Malaria parasites carrying genes conferring resistance to antimalarials are thought to have a selective advantage which leads to higher rates of transmissibility from the drug-treated host. This is a likely mechanism for the increasing prevalence of parasites with resistance to chloroquine (CQ) and sulfadoxine-pyrimethamine in sub-Saharan Africa. Combination therapy is the key strategy being implemented to reduce the impact of resistance, but its effect on the transmission of genetically resistant parasites from treated patients to mosquito vectors has not been measured directly. In a trial comparing CQ monotherapy to the combination CQ plus artesunate (AS) in Gambian children with uncomplicated falciparum malaria, we measured transmissibility by feeding Anopheles gambiae mosquitoes with blood from 43 gametocyte-positive patients through a membrane.

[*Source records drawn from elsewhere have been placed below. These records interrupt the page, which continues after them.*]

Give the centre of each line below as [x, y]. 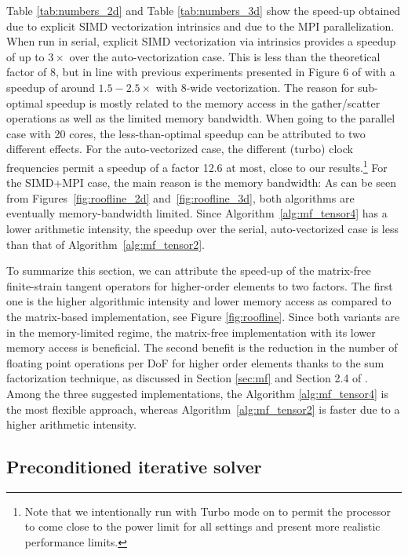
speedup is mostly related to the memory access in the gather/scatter [213, 102]
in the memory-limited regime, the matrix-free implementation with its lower [191, 332]
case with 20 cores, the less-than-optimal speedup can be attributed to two [186, 133]
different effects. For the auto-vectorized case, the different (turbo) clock [180, 149]
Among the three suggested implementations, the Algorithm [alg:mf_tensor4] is [198, 393]
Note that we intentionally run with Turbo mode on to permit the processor [208, 511]
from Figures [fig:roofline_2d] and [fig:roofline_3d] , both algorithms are [180, 197]
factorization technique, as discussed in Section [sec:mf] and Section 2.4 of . [187, 378]
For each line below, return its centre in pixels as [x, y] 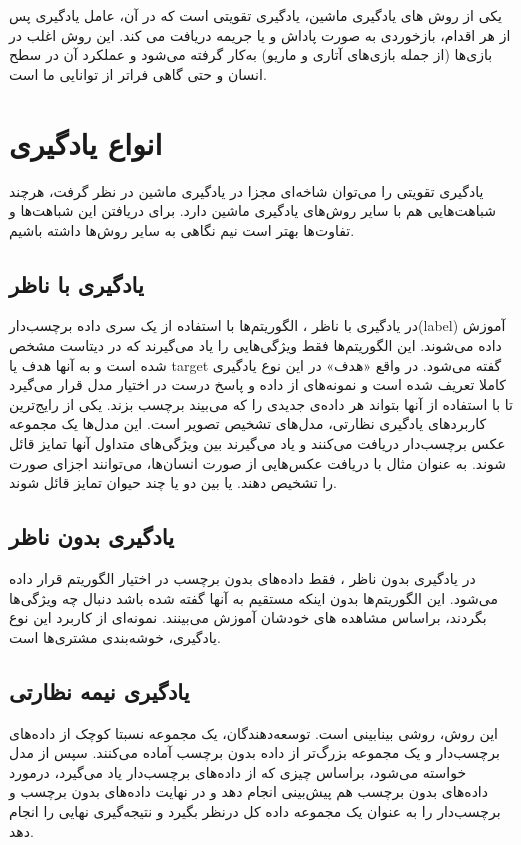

In the CQ-treated group, gametocytes from patients carrying parasites with the CQ resistance-associated allele pfcrt-76T prior to treatment produced infected mosquitoes with 38 times higher Plasmodium falciparum oocyst burdens than mosquitoes fed on gametocytes from patients infected with sensitive parasites (P < 0.001). Gametocytes from parasites carrying the resistance-associated allele pfmdr1-86Y produced 14-fold higher oocyst burdens than gametocytes from patients infected with sensitive parasites (P = 0.011). However, parasites carrying either of these resistance-associated alleles pretreatment were not associated with higher mosquito oocyst burdens in the CQ-AS-treated group. Thus, combination therapy overcomes the transmission advantage enjoyed by drug-resistant parasites.